* _TASK TO CARRY OUT_: Transcribe only the lines of the listing below from the one holding "导入题目id时支持读取选项顺序，在自由选题时如果删去题目则将丢失选项 (15, 527, 191, 535)" through the one holding "ssh-keygen -f ~/.ssh/javabin-aws (75, 41)", inclusive, without any change.

* _RAW DATA_:

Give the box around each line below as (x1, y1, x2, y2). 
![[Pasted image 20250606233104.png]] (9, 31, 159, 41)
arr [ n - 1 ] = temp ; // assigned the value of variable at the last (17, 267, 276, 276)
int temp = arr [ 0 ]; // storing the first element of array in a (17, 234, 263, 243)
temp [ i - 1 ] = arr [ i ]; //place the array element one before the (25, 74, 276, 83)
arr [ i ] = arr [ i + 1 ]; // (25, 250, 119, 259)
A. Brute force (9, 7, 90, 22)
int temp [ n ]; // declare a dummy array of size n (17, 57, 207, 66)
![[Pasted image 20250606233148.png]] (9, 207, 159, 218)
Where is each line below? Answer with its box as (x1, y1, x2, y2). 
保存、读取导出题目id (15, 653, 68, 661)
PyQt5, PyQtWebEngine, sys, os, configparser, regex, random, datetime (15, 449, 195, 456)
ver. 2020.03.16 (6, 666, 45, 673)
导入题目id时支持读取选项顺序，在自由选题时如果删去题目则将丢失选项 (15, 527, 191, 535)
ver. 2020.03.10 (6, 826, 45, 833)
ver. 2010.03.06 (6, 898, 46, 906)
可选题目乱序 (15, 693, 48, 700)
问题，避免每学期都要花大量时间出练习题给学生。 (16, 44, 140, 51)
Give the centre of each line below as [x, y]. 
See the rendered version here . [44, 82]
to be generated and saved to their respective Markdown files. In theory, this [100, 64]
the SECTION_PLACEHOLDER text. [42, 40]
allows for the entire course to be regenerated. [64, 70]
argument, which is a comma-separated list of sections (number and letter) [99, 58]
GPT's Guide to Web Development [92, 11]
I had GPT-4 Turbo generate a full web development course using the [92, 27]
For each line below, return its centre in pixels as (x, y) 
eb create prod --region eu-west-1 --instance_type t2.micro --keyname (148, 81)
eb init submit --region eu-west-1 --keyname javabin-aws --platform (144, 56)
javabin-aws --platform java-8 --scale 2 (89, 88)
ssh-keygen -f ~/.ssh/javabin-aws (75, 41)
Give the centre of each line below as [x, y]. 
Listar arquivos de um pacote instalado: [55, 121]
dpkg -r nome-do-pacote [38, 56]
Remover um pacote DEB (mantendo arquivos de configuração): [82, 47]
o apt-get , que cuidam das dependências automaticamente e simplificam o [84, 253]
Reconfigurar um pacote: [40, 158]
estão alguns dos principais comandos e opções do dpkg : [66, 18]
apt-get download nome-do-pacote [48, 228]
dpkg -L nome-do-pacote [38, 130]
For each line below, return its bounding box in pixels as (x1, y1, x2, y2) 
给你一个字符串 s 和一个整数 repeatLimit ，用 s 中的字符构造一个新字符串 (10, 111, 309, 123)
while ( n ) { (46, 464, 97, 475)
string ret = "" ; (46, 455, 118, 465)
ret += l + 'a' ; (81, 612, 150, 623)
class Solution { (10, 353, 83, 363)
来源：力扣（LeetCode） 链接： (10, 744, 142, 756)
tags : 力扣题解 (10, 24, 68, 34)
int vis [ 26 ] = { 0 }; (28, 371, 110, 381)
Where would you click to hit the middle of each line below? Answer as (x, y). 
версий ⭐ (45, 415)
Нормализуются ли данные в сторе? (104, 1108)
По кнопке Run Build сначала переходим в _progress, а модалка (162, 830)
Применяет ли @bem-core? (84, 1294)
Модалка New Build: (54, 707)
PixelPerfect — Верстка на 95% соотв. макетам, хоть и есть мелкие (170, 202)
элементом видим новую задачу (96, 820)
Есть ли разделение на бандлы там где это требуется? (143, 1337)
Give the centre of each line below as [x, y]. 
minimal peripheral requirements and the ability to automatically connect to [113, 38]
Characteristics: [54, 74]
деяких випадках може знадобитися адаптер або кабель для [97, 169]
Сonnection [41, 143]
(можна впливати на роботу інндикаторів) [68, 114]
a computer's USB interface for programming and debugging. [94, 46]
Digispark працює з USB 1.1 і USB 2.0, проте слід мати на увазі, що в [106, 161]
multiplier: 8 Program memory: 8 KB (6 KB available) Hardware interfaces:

* _RESPONSE BELOW_:
导入题目id时支持读取选项顺序，在自由选题时如果删去题目则将丢失选项 (15, 527, 191, 535)
ver. 2020.03.10 (6, 826, 45, 833)
ver. 2010.03.06 (6, 898, 46, 906)
可选题目乱序 (15, 693, 48, 700)
问题，避免每学期都要花大量时间出练习题给学生。 (16, 44, 140, 51)
Give the centre of each line below as [x, y]. 
See the rendered version here . [44, 82]
to be generated and saved to their respective Markdown files. In theory, this [100, 64]
the SECTION_PLACEHOLDER text. [42, 40]
allows for the entire course to be regenerated. [64, 70]
argument, which is a comma-separated list of sections (number and letter) [99, 58]
GPT's Guide to Web Development [92, 11]
I had GPT-4 Turbo generate a full web development course using the [92, 27]
For each line below, return its centre in pixels as (x, y) 
eb create prod --region eu-west-1 --instance_type t2.micro --keyname (148, 81)
eb init submit --region eu-west-1 --keyname javabin-aws --platform (144, 56)
javabin-aws --platform java-8 --scale 2 (89, 88)
ssh-keygen -f ~/.ssh/javabin-aws (75, 41)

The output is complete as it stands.